This repository records a convolutional neural network architecture that can categorically learn people's emotional state through their working pose (i.e., gait). The whole process consists of two parts. First, the 16 key skeleton position points of a human figure are learned given a human body image through a U-Net structure with the residual connection. Second, these skeleton points would be transformed as pseudo-RGB images through a technique called "image embedding" as proposed by Venkatraman Narayanan, etc.. In this way, the gait feature in these skeleton points could be learned by CNN structure and they are trained to match people's emotional states including happy, angry, neutral, and sad. A fine-tuned network PoseNet based on the idea by Xingyi Zhou etc. is adopted to obtain the 16 key skeleton position points. Then the gait emotion network transferring from the work by Venkatraman Narayanan etc. is adopted to predict people's emotional state given their gait key points. The dataset for this network partly comes from EWalk dataset and Edinburgh Locomotion MOCAP Dataset. For the convenience of transfer learning, we also collect some data ourselves for training and validation.
- video2image.py: change video to image frames.
- image2pose.py: change imagesto 3d pose location data. Here, we use a pre-trained PoseNet, a U-Net structure to learn the key joint location based on the input images. The 2d joint location is learned by the U-Net output feature maps (heatmaps), where each map models the probability distribution of a single joint given the input image. The learned heatmaps are further processed together with the encoded representation of input images to learn the depth joint location. The network structure is stored in lib/mara_resnet.py.
- vsgcnn.py: the network structure to learn emotional states given 3d joint location.
Data augmentation: The input 3d joint location data is augmented by different views through translations and rotations. (front/right/left/back, see details in transform3DPose.py)
Image embedding: Match R G B to (x,t), (y,t), (z,t) respectively, where (x, y, z) is the spatial location of skeleton joints learned by the PoseNet.

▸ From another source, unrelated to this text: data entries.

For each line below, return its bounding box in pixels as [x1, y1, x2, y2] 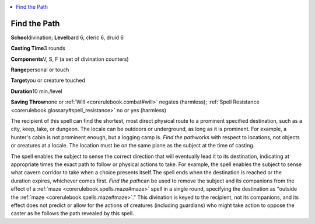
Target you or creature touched [10, 77, 86, 84]
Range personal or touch [10, 66, 69, 73]
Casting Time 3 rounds [10, 44, 65, 52]
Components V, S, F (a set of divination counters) [10, 56, 129, 63]
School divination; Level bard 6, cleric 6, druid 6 [10, 34, 124, 41]
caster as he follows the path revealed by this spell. [10, 210, 134, 217]
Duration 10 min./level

Network structure: The conv blocks consist of group convolution + max pooling + batch norm. Group convolution is used to reduce parameters and learn features related to different views
separately. - visual_pose.py: a 3d visualization of learned pose structure by PoseNet given a series of image frames for display purpose
The general pipeline of this project is shown below:
cmd: python main.py --video_path = path/to/video
e.g. python main.py --video_path=./pose_emotion/videos/test_video.mp4
Input: A 5-second video file of a walking person. The file format is .mp4, and the video file captured by the camera should be stored in the pose_emotion/videos folder Output: Expression prediction from 4 angles, that is, the return value of main() in main.py
This project was displayed at China Hi-tech Fair 2020 (中国国际高新技术成果交易会2020) in Shenzhen and attracted a lot of attention! I appreciated the previous works accomplished by researchers from the University of Maryland and the opportunity to share our work at this fair provided by Dr. Xiaotao Li, CEO of BIAI INC.